◆ **DIRECTIONS**
Scan the entries for the word "visibilities". Every line that has it should be copied.

◆ **INFORMATION SHOWN**

━━━

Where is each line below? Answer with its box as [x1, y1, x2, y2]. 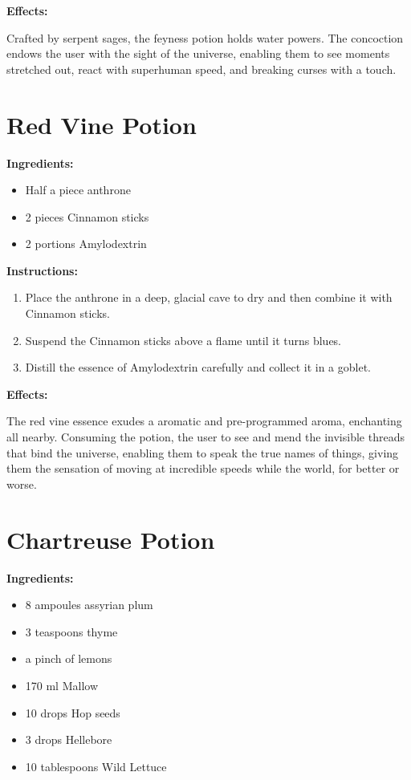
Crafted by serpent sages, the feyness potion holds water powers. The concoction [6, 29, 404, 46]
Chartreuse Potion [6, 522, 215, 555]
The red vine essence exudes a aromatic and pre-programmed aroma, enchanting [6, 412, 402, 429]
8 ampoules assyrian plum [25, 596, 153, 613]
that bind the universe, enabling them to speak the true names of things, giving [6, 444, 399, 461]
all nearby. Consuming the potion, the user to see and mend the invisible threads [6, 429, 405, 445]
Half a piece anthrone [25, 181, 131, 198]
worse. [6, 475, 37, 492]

━━━

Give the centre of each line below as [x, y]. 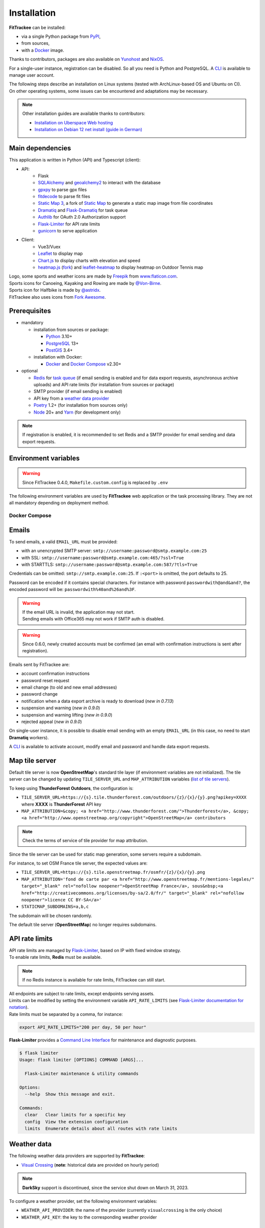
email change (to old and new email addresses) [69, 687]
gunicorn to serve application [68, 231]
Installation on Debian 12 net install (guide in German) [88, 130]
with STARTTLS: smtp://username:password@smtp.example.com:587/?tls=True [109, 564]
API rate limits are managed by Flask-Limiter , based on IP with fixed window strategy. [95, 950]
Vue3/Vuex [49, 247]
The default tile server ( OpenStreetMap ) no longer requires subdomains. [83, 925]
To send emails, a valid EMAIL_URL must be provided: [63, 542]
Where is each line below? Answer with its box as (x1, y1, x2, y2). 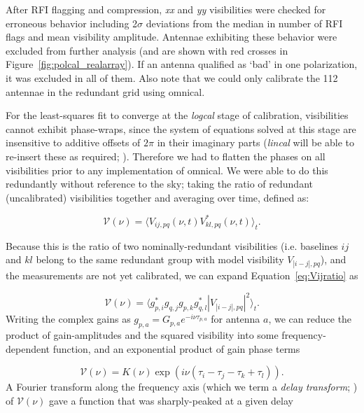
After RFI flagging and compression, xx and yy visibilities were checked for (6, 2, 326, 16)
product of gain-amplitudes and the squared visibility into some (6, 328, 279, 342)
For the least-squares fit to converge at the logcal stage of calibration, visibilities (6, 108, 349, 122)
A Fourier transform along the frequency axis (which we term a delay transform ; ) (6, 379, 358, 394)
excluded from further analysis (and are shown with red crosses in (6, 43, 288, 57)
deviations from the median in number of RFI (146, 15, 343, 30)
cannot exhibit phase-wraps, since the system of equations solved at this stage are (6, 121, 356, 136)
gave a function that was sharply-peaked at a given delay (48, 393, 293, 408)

━━━

◆ **TASK SOLUTION**
After RFI flagging and compression, xx and yy visibilities were checked for (6, 2, 326, 16)
For the least-squares fit to converge at the logcal stage of calibration, visibilities (6, 108, 349, 122)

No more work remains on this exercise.